__TRY IT__. Filter the listing below, keeping every line that holds "view".
━━━━━ MATERIAL FOR THIS TASK
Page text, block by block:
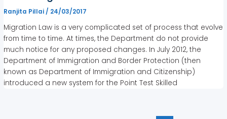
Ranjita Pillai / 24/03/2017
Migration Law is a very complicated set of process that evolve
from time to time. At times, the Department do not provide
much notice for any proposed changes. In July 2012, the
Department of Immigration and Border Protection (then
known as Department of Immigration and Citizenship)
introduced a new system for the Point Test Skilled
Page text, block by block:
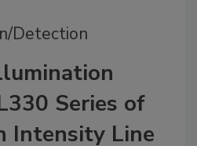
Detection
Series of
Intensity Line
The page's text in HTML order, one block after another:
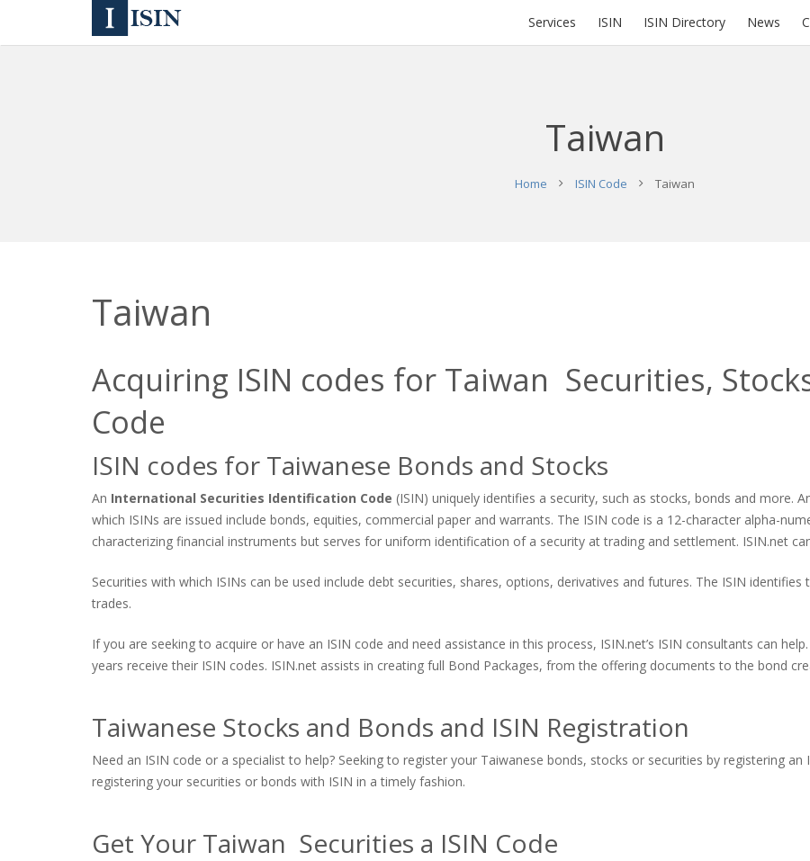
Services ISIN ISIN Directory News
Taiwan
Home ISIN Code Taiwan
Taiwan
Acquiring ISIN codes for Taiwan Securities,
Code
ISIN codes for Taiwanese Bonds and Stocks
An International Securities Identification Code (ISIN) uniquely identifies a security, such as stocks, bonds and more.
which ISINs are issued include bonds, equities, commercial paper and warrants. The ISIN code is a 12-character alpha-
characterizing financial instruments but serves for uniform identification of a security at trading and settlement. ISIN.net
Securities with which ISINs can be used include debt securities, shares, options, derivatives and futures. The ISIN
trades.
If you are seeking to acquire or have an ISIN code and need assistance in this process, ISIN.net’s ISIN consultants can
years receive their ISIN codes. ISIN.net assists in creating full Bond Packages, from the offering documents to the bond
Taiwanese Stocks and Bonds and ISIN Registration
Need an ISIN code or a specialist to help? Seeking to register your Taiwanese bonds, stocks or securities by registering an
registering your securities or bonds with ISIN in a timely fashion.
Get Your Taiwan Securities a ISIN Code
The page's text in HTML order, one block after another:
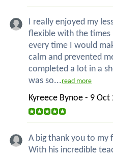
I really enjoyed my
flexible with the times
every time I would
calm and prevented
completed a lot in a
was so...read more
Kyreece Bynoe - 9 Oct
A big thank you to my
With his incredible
━━━━━━━━━━
━━━━━ MATERIAL FOR THIS TASK
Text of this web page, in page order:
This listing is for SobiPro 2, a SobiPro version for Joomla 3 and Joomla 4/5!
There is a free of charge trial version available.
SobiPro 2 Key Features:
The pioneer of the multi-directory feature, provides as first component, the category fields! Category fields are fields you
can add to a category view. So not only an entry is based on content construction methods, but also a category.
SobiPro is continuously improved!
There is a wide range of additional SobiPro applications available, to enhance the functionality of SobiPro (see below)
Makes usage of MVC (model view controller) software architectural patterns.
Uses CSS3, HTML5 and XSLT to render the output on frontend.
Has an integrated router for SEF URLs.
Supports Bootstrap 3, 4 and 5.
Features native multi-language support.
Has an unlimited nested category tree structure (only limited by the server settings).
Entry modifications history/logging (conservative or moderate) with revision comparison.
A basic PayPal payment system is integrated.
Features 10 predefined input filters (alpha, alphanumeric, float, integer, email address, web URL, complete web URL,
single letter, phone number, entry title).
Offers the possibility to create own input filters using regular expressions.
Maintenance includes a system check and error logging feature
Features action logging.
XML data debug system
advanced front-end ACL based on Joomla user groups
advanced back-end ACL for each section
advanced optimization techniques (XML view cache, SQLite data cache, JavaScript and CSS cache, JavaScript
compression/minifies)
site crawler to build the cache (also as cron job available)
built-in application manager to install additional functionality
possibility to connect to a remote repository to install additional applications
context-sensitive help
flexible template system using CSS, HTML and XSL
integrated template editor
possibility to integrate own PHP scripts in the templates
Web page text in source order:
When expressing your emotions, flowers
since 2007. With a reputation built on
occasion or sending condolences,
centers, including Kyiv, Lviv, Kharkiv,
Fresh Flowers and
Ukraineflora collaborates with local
━━━━━━━━━━
━━━━━ MATERIAL FOR THIS TASK
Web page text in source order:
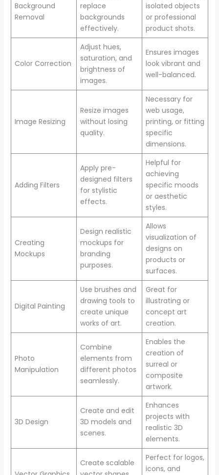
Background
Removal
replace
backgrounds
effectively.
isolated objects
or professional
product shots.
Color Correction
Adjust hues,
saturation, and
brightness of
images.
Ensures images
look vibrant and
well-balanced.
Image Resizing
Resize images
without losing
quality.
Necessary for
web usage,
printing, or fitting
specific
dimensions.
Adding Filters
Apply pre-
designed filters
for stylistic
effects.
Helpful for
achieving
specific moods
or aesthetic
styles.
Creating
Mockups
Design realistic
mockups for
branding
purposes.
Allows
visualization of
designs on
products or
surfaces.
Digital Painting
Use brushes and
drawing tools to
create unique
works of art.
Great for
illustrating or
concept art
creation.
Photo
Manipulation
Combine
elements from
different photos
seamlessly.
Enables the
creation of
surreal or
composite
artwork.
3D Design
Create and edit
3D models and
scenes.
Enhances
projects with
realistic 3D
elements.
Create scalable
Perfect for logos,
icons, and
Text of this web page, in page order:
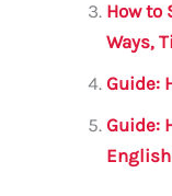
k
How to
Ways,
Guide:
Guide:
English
━━━━━━━━━━
__RESPONSE__.
can add to a category view. So not only an entry is based on content construction methods, but also a category.
Makes usage of MVC (model view controller) software architectural patterns.
advanced optimization techniques (XML view cache, SQLite data cache, JavaScript and CSS cache, JavaScript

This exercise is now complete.